* [PROBLEM STATEMENT]: Find every line below where the string "that" shows up, and copy those lines.

* [DATASET EXCERPTS]:
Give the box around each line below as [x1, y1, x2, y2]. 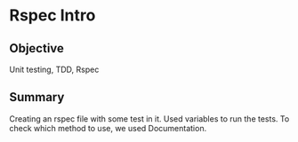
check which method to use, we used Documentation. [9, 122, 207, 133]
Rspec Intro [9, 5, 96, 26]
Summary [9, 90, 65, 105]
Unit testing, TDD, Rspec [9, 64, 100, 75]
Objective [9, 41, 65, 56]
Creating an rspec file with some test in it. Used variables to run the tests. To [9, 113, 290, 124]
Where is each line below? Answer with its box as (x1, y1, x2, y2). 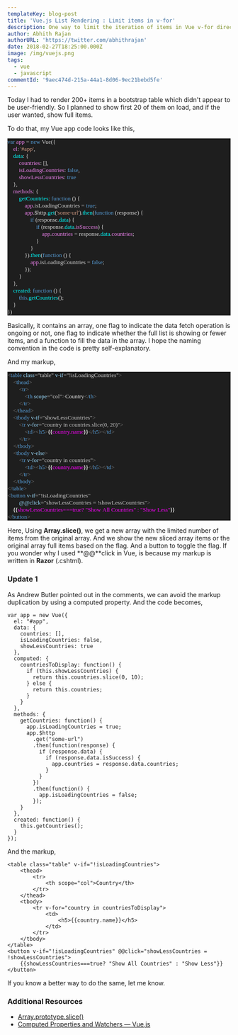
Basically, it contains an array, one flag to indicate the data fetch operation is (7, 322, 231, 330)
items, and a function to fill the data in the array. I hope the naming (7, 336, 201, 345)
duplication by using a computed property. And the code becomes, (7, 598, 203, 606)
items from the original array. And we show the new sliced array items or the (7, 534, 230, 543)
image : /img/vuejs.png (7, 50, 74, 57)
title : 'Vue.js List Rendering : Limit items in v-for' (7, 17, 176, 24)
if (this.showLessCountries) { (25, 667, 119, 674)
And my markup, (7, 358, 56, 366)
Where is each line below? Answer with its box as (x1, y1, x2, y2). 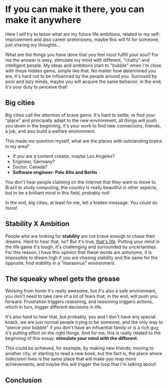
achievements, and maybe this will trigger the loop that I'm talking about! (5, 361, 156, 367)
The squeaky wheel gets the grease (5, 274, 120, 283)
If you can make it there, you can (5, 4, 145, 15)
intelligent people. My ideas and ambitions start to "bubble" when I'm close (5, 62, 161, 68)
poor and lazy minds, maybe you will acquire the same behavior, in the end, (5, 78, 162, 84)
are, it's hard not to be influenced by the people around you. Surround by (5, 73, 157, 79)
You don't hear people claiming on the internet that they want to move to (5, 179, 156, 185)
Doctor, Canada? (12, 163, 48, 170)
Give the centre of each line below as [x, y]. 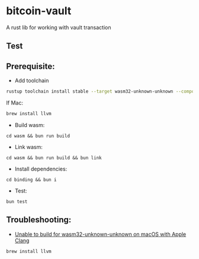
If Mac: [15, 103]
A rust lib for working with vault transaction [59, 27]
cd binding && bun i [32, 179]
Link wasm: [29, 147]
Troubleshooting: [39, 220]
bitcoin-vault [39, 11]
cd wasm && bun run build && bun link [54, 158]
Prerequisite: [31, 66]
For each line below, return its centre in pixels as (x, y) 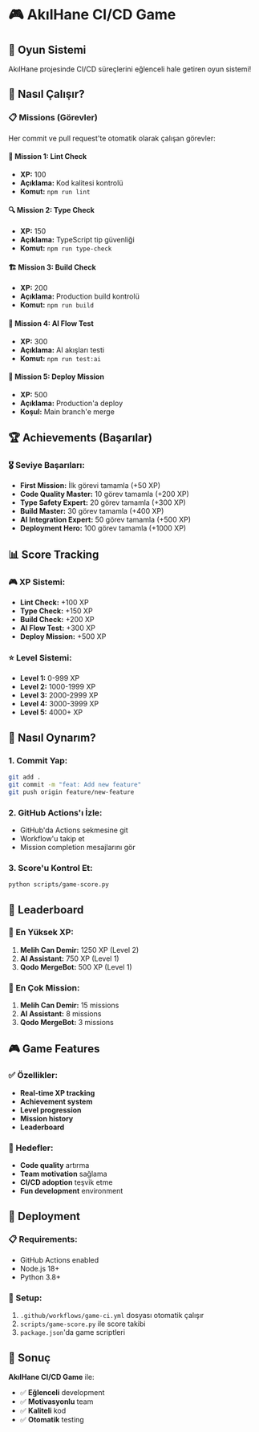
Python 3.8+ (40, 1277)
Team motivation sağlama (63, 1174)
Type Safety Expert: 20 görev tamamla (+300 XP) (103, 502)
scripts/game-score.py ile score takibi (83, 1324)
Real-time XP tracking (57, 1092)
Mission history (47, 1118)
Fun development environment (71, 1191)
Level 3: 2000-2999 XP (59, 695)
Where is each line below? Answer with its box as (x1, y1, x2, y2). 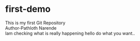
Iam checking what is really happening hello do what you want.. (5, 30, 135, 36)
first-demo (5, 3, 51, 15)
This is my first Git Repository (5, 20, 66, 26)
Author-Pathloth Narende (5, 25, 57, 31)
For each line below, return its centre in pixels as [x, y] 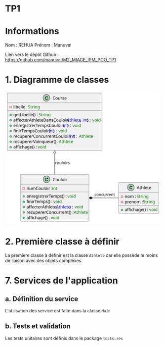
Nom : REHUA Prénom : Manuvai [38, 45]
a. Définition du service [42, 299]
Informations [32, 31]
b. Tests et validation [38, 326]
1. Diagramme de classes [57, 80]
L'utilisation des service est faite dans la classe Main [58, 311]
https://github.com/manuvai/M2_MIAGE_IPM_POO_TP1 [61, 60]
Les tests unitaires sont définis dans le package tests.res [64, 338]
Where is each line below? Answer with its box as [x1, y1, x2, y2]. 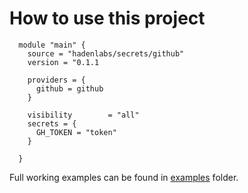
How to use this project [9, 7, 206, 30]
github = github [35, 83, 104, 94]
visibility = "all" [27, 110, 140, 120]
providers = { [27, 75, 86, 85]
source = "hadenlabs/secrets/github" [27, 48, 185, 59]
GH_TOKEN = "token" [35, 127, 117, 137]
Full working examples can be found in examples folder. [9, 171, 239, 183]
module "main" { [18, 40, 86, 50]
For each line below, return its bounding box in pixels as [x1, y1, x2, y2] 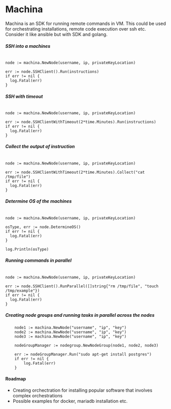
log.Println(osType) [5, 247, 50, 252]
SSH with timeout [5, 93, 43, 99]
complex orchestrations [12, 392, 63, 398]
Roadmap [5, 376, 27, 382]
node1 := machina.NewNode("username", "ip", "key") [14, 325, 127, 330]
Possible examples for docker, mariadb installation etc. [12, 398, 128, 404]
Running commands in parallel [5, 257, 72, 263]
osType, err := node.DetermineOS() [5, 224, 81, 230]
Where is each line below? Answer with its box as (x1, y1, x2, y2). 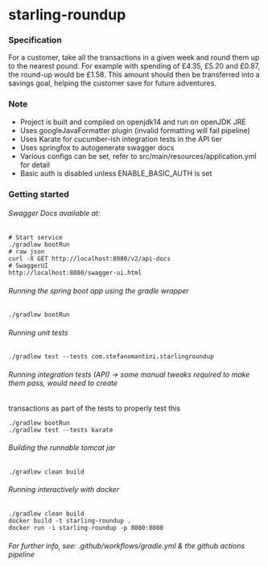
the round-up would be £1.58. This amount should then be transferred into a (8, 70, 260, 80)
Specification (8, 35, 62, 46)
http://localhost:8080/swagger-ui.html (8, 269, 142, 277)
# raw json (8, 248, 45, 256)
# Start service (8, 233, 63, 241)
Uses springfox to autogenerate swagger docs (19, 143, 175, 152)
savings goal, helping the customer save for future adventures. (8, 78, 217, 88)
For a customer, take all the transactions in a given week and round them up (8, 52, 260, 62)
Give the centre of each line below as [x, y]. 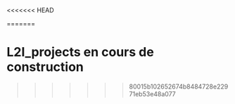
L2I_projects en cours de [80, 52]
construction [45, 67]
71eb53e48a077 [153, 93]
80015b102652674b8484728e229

* [ANSWER FOR THE TASK]:
achievements, and maybe this will trigger the loop that I'm talking about! (5, 361, 156, 367)
You don't hear people claiming on the internet that they want to move to (5, 179, 156, 185)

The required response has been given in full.